# WORK REQUIRED
I need the lines from the one with "Midland, Michigan; New York, New York; and" through the end of the material, copied exactly and with nothing else included.

==*==

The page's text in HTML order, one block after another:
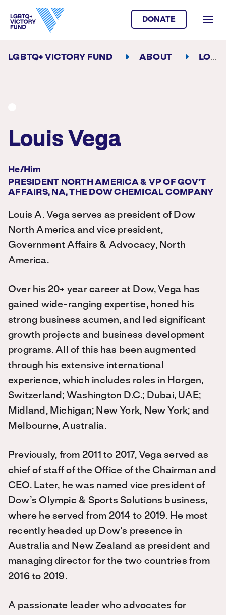
DONATE
LGBTQ+ VICTORY FUND ABOUT LOUIS VEGA
Louis Vega
He/Him
PRESIDENT NORTH AMERICA & VP OF GOV’T
AFFAIRS, NA, THE DOW CHEMICAL COMPANY
Louis A. Vega serves as president of Dow
North America and vice president,
Government Affairs & Advocacy, North
America.
Over his 20+ year career at Dow, Vega has
gained wide-ranging expertise, honed his
strong business acumen, and led significant
growth projects and business development
programs. All of this has been augmented
through his extensive international
experience, which includes roles in Horgen,
Switzerland; Washington D.C.; Dubai, UAE;
Midland, Michigan; New York, New York; and
Melbourne, Australia.
Previously, from 2011 to 2017, Vega served as
chief of staff of the Office of the Chairman and
CEO. Later, he was named vice president of
Dow’s Olympic & Sports Solutions business,
where he served from 2014 to 2019. He most
recently headed up Dow’s presence in
Australia and New Zealand as president and
managing director for the two countries from
2016 to 2019.
A passionate leader who advocates for

==*==

# ANSWER SECTION
Midland, Michigan; New York, New York; and
Melbourne, Australia.
Previously, from 2011 to 2017, Vega served as
chief of staff of the Office of the Chairman and
CEO. Later, he was named vice president of
Dow’s Olympic & Sports Solutions business,
where he served from 2014 to 2019. He most
recently headed up Dow’s presence in
Australia and New Zealand as president and
managing director for the two countries from
2016 to 2019.
A passionate leader who advocates for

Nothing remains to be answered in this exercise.